Director / Sr. Aws Lead Solution Arch Resume
Indianapolis, IN
SUMMARY
- 17+ years of combined IT experience as a AWS Solution/Data Architect/Data Engineer for (DWBI/Cloud/Bigdata) using different set of ETL tools like AWS Glue (Python/Scala),PySpark API, Matillion for Redshift, Informatica Power Center/Cloud, Talend, AWS (EC2, S3, Glacier, Redshift, DMS,Dynamo DB, RDS, Postgres, SageMaker/ML, EMR, Data pipeline, SNS, SQS,SWF,VPC, AWS Snowball, Route53, ELB,Cloud Watch, CLI Config/Scrip, AMI, Athena, Elastic Search, Auto Scaling, CFT, IAM,AWS billing & Cost Management Device management, Sqoop, MSBI, (SSIS, SSAS) and OBIA/OBIEE 10 & 11G, Oracle, MS SQL Server, Teradata and Repository Database.
- Excellent Lead experience of AWS Arch, Cloud Engineering, Analytics/Data Scientists and DWBI teams to lead end - to-end multiple Cloud initiatives, Applications / Data Migration Projects, interpersonal / collaboration with other teams, involve project stakeholders for project Archicture design reviews / reusable framework model / best fit strategic solution discussions and ability to handle diverse situations of rapidly changing priorities.
- Master in creation of Cloud Architecture, including Private, Public and Hybrid architectures, IaaS, PaaS and SaaS models for any domain.
- Expert in AWS CLI script automation for EMR (end-to-end) and other AWS services and build Serverless Arch using Lambda (Boto3) and Step Functions.
- Thorough Competency Capability Build for new/multiple innovative technology framework strategic solutions for advance, ML, AI Analytics solutions and define the complete project life cycle for POCs, Prototype Design execution from Dev to Prod and open all communication channels for business stake holders with transparency on regular basis.

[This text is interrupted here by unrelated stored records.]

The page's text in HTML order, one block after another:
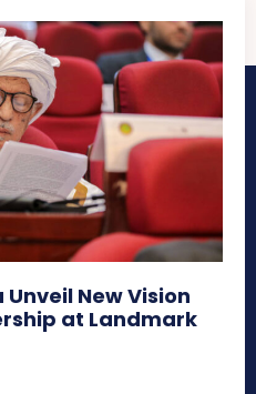
New Vision
at Landmark
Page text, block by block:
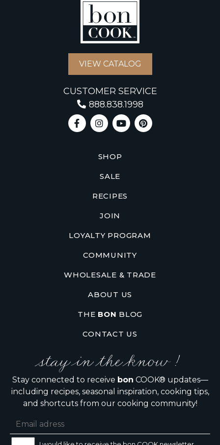
VIEW CATALOG
CUSTOMER SERVICE
888.838.1998
SHOP
SALE
RECIPES
JOIN
LOYALTY PROGRAM
COMMUNITY
WHOLESALE & TRADE
ABOUT US
THE BON BLOG
CONTACT US
stay in the know !
Stay connected to receive bon COOK® updates—
including recipes, seasonal inspiration, cooking tips,
and shortcuts from our cooking community!
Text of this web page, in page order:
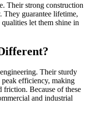
Their strong construction
They guarantee lifetime,
let them shine in
Their sturdy
efficiency, making
friction. Because of these
and industrial
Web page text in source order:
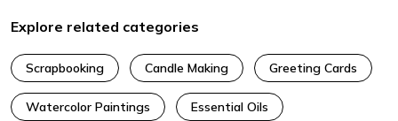
Explore related categories
Scrapbooking Candle Making Greeting Cards
Watercolor Paintings Essential Oils

- Instrumental in building a digital transformations, building, architecting, solutions and roadmap to growth of practice and support sales, pre-sales teams on need basis to drive techno functional Solutions presentations at end clients / business stake holders and negotiations.

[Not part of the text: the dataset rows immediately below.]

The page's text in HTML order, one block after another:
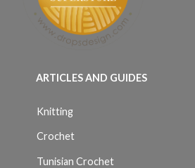
ARTICLES AND GUIDES
Knitting
Crochet
Tunisian Crochet
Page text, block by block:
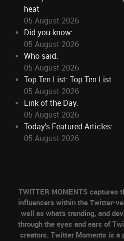
heat
05 August 2026
Did you know:
05 August 2026
Who said:
05 August 2026
Top Ten List: Top Ten List
05 August 2026
Link of the Day:
05 August 2026
Today's Featured Articles:
05 August 2026
TWITTER MOMENTS captures
influencers within the Twitter-
well as what's trending, and
through the eyes and ears of
creators. Twitter Moments is a
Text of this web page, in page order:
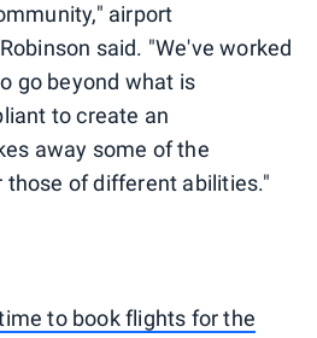
airport
said. "We've worked
go beyond what is
to create an
away some of the
of different abilities."
to book flights for the
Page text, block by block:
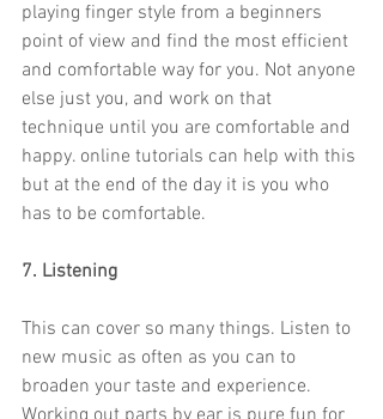
playing finger style from a beginners
point of view and find the most efficient
and comfortable way for you. Not anyone
else just you, and work on that
technique until you are comfortable and
happy. online tutorials can help with this
but at the end of the day it is you who
has to be comfortable.
7. Listening
This can cover so many things. Listen to
new music as often as you can to
broaden your taste and experience.

- Best practice solution for Bigdata applications like Hadoop (HDFS), SPARK(Python/Scala), EMR (optimize solutions) with minimal instance provision of resources to submit the different Scala jobs / step function and apply dependencies on step level functions for sequential and multiple Spark submit jobs for parallel step jobs runs.

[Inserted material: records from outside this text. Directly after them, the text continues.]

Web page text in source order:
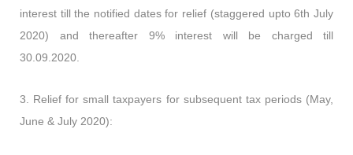
interest till the notified dates for relief (staggered upto 6th July
2020) and thereafter 9% interest will be charged till
30.09.2020.
3.
Relief for small taxpayers for subsequent tax periods (May,
June & July 2020):

- Experience in driving enterprise Cloud services adoption across a medium-to-large organization with proven success to handle homogenies / heterogeneous, Streaming and different type file formats for huge volumes.
- Identify continuous services improvement, automation areas and prepare strategy script which helps in automating manual tasks and improve service quality, reliability, durability and elasticity
- Expertise in analysis, design and development of ETL programs as per business specifications and assist in troubleshooting for complex business performance by specially Glue ETL /Custom Pyspark /Scala and in increase the DPU size upon on volume of source data and set the right properties at Glue UI/Designer.
- Experience in architecting, deploying and managing cost-effective and secure AWS environments, across multi-zones and regions, leveraging AWS services such as EC2, S3, RDS, VPC and extensive experience Architect and build Data lake in AWS S3 for Advance Analytica /ML, Athena Queries and build Object / hierarchy level Warehouse to main the lowest level of granularity on day to day ingest file into S3 Bucket
- SME for Technical and Architectural Informatica DW/BI Arch and Domain experience in Healthcare, Logistic, Life Science, Pharmacy, Clinical Trials, Telecom, Finance/Investment, Operations, process improvement and re-Engineering.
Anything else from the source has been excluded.